Provided records Block Start

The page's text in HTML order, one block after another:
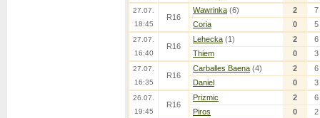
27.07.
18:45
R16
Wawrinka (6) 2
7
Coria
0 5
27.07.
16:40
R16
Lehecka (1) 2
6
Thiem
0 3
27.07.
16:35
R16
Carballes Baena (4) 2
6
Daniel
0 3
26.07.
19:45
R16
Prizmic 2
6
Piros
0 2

Provided records Block End

> [Aim of the exercise] The records above are to be transcribed exactly, with every picture left out.

> [Response to the exercise]
The page's text in HTML order, one block after another:
27.07.
18:45
R16
Wawrinka (6) 2
7
Coria
0 5
27.07.
16:40
R16
Lehecka (1) 2
6
Thiem
0 3
27.07.
16:35
R16
Carballes Baena (4) 2
6
Daniel
0 3
26.07.
19:45
R16
Prizmic 2
6
Piros
0 2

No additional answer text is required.